Been listening to a lot of Bob Wayne, well specifically the song “Hunger In My Soul” had that cranked on repeat for about an hour until it was time to shuffle on through the mp3 player.
Meeting up with Rachel Shaw Tate between 10am and noon for a photo shoot. Really fuckin’ stoked to finally be doing a shoot specifically for the website. Gonna take pictures with Steve and Sam at an abandoned Chemical Plant. I’m so fucking excited! Speaking of Steve, other than one of the hinges on his tail end breaking the first night of tour, he has been running like a champ. He made the pass his bitch, and I couldn’t be a more proud Mama if I tried. He’s a good truck, and I love him a lot. Sam has been purring like a kitten too, I think she enjoys being out of the case so often.

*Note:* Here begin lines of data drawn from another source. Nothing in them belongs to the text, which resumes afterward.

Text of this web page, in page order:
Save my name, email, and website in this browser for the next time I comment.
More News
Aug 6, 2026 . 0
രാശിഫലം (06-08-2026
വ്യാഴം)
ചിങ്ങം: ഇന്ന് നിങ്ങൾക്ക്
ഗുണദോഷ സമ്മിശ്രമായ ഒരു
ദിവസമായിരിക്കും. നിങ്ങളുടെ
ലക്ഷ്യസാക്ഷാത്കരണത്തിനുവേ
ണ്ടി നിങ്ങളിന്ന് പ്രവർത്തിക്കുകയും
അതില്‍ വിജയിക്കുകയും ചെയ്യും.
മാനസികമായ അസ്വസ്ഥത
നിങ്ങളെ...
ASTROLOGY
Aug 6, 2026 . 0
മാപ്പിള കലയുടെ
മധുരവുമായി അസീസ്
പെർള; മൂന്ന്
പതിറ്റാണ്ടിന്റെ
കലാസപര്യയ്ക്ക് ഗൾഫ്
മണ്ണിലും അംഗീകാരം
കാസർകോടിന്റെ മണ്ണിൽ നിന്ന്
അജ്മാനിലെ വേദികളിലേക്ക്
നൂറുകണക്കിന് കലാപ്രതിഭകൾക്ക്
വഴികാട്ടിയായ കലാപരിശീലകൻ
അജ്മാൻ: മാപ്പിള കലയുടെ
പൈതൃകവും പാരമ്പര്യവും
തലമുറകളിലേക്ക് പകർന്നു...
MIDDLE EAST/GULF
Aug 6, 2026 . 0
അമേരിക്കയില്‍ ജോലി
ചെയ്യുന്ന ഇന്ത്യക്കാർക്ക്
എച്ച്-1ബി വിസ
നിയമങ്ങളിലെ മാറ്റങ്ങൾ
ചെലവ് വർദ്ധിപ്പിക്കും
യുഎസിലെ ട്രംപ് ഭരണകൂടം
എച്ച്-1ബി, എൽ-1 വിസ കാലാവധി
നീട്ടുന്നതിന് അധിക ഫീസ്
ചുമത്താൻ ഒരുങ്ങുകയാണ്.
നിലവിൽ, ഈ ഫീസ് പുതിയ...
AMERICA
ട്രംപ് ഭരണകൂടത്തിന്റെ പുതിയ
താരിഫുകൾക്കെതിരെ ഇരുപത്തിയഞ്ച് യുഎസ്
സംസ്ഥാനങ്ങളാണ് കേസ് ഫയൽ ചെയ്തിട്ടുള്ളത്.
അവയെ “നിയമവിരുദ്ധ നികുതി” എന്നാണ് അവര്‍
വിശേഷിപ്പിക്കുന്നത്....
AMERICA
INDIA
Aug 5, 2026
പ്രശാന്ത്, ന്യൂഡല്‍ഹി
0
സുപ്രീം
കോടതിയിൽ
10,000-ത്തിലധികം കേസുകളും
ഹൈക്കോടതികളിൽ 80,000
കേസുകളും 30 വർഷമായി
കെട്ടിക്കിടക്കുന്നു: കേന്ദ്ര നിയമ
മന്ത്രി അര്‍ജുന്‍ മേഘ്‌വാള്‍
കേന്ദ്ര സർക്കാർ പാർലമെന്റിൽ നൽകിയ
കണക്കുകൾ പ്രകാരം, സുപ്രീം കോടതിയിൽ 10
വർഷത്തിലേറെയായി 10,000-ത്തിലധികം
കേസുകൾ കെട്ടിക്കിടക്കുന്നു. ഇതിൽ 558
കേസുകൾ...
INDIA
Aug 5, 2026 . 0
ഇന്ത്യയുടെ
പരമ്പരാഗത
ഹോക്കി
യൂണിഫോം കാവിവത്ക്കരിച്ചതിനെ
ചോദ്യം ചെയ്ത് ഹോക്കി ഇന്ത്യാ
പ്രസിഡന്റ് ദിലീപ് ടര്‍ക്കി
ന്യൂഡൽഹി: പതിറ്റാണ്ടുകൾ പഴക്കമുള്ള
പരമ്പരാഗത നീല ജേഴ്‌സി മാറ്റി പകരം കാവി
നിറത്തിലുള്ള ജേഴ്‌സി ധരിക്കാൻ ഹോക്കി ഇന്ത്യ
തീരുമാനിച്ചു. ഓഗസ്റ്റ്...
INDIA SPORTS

For as much I love all the adventures gone by, it’s nice to not be on the back burner for a change. It’s been so hard to get this far, to build up the confidence to carry out this plan of action, and I still get really nervous sometimes, but I’m still so very glad I’m following through on stepping out alone. I’ve had this stupid shit-eating-grin plastered on my face ever since I hit the I-90 tunnel, and I don’t think it’s going away anytime soon. 😀
A guy at the bar told me he really loved my voice, and then he knelt down next to me, and gave me this very serious face as he said, “but why so sad? Where does it come from?” and I smiled, “I have to purge it some way so I can keep this.” and I pointed to my smile. And he nodded, “but how old are you? I mean I’ve worked a lot in my life, but can it really be that bad?” I just smiled. I didn’t know what else to say really. I told him I’m 29 they are all songs from my life, and it was up to him to decide, but it’s all true.
I’ve been thinking about it a lot on the drive East.
Everyone needs an outlet. Yes, I sing sad songs, really depressing sad songs, and like I’ve said before, my heart has been hurting for years. There’s something about the purge though that makes it all okay, and that’s what the performance is for, that’s what the songs are for. It’s for the purge. If I couldn’t purge, I’d still be wearing those songs like a shroud, and I just don’t want that. If I can take it to the stage, maybe I can leave it on the stage ya know. There’s so many facets to my being, and sadness is only one of them. I’d say my sorrow and my happiness are pretty equally matched. Why sad songs? Why anything really?
Anyway, still got a few more shows to go before I start heading back West, and it’s time to get me some shut eye. I’ve got enough gas in the tank to get me to Yakima after my photo shoot, so I’m thinking it’s going to be another amazing day, and I’ll worry about tomorrow when it gets here.
Good night everybody, and thank you so much for all the love and support throughout the years. Thank you for the pushes and jabs when I needed them and the hugs and smiles, because I think I’m always gonna need them. This project is one of the hardest things I’ve ever done, but it’s also the most freeing. See ya when I get there.